The rapid evolution of high-throughput sequencing has shifted the focus from data acquisition to data interpretation. Researchers working on human genomes have made big strides in primary-sequence analysis; they can map short reads, call single-nucleotide polymorphisms, insertion-deletions, or indels, and even map more complex structural variants. But two key challenges remain. The first challenge is to determine the haplotypes—the individual sequences of each chromosome in an individual's genome—especially when no information on the genomes of close relatives exists; the second challenge is to determine the functional effect of all the detected variants and to pinpoint those that cause disease.

The impact of mutations may depend on whether they occur together on the same chromosome or not. Credit: Katie Vicari

The year 2011 has seen several efforts to determine an individual's haplotype-resolved genome, for example, the high-throughput sequencing of fosmid clones in the Max Planck One genome (Genome Res. 10, 1672–1685; 2011) or the sequence analysis of individual chromosomes separated via a microfluidic device (Nat. Biotechnol. 29, 51–57; 2011). These studies showed the occurrence of novel variants in many genes, and they underscored the importance of phasing these mutations to be able to assess the impact they can have on the individual.

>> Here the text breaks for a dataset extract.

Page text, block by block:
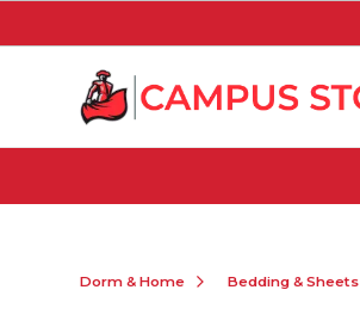
Dorm & Home Bedding & Sheets

Assigning mutations to a haplotype is only the first step; one then needs to decide which of these mutations are functionally deleterious to the individual—a task Gregory Cooper and Jay Shendure referred to as “finding needles in a pile of needles once the haystack has been cleared away” (Nat. Rev. Genet. 12, 628–640; 2011). Computational approaches based on evolutionary conservation of sequences, biochemical properties of protein sequences and structural information have come a long way in providing candidate lists of potential mutations both in protein-coding sequences as well as in noncoding stretches of the genome. But even at their best, these programs only provide candidate lists. They will need to be complemented with large-scale experimental approaches to analyze these variants and provide molecular phenotypes that lead to the functional assessment of a given mutation.